(Entries taken from a collection)
_ _ _ _

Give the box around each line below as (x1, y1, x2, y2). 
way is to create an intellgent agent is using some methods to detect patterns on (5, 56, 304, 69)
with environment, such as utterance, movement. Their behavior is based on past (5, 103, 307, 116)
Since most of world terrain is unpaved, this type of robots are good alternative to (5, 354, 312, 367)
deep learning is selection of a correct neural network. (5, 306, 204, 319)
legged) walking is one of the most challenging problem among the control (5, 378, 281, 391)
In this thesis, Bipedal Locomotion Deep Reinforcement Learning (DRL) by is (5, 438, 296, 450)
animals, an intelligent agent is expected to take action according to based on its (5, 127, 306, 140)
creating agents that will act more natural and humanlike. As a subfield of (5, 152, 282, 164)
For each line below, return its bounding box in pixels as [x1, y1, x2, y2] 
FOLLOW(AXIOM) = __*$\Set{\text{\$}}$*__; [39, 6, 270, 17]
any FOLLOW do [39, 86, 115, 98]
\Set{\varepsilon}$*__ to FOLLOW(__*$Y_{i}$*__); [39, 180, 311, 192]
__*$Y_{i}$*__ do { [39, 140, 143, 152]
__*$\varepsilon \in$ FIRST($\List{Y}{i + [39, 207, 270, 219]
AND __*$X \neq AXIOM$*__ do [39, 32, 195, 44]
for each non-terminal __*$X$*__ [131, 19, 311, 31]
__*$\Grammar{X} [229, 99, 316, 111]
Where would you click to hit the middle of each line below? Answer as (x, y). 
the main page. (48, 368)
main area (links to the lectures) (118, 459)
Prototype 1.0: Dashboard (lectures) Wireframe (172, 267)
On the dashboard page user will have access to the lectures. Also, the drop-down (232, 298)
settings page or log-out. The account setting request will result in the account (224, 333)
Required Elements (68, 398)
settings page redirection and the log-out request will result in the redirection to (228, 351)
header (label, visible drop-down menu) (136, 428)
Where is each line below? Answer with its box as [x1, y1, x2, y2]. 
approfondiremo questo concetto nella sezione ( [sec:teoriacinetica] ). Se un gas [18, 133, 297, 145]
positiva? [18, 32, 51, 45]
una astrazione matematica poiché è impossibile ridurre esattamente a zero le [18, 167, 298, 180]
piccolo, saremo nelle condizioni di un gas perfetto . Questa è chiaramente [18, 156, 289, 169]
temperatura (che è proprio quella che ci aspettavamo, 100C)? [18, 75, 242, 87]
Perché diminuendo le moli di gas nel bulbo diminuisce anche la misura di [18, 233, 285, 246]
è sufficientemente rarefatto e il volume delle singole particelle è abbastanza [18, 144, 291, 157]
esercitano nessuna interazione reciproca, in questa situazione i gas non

_ _ _ _

TASK OBJECTIVE :: Your task is to set down all of the entries exactly as they appear.

RESULT ::
Give the box around each line below as (x1, y1, x2, y2). 
way is to create an intellgent agent is using some methods to detect patterns on (5, 56, 304, 69)
with environment, such as utterance, movement. Their behavior is based on past (5, 103, 307, 116)
Since most of world terrain is unpaved, this type of robots are good alternative to (5, 354, 312, 367)
deep learning is selection of a correct neural network. (5, 306, 204, 319)
legged) walking is one of the most challenging problem among the control (5, 378, 281, 391)
In this thesis, Bipedal Locomotion Deep Reinforcement Learning (DRL) by is (5, 438, 296, 450)
animals, an intelligent agent is expected to take action according to based on its (5, 127, 306, 140)
creating agents that will act more natural and humanlike. As a subfield of (5, 152, 282, 164)
For each line below, return its bounding box in pixels as [x1, y1, x2, y2] 
FOLLOW(AXIOM) = __*$\Set{\text{\$}}$*__; [39, 6, 270, 17]
any FOLLOW do [39, 86, 115, 98]
\Set{\varepsilon}$*__ to FOLLOW(__*$Y_{i}$*__); [39, 180, 311, 192]
__*$Y_{i}$*__ do { [39, 140, 143, 152]
__*$\varepsilon \in$ FIRST($\List{Y}{i + [39, 207, 270, 219]
AND __*$X \neq AXIOM$*__ do [39, 32, 195, 44]
for each non-terminal __*$X$*__ [131, 19, 311, 31]
__*$\Grammar{X} [229, 99, 316, 111]
Where would you click to hit the middle of each line below? Answer as (x, y). 
the main page. (48, 368)
main area (links to the lectures) (118, 459)
Prototype 1.0: Dashboard (lectures) Wireframe (172, 267)
On the dashboard page user will have access to the lectures. Also, the drop-down (232, 298)
settings page or log-out. The account setting request will result in the account (224, 333)
Required Elements (68, 398)
settings page redirection and the log-out request will result in the redirection to (228, 351)
header (label, visible drop-down menu) (136, 428)
Where is each line below? Answer with its box as [x1, y1, x2, y2]. 
approfondiremo questo concetto nella sezione ( [sec:teoriacinetica] ). Se un gas [18, 133, 297, 145]
positiva? [18, 32, 51, 45]
una astrazione matematica poiché è impossibile ridurre esattamente a zero le [18, 167, 298, 180]
piccolo, saremo nelle condizioni di un gas perfetto . Questa è chiaramente [18, 156, 289, 169]
temperatura (che è proprio quella che ci aspettavamo, 100C)? [18, 75, 242, 87]
Perché diminuendo le moli di gas nel bulbo diminuisce anche la misura di [18, 233, 285, 246]
è sufficientemente rarefatto e il volume delle singole particelle è abbastanza [18, 144, 291, 157]
esercitano nessuna interazione reciproca, in questa situazione i gas non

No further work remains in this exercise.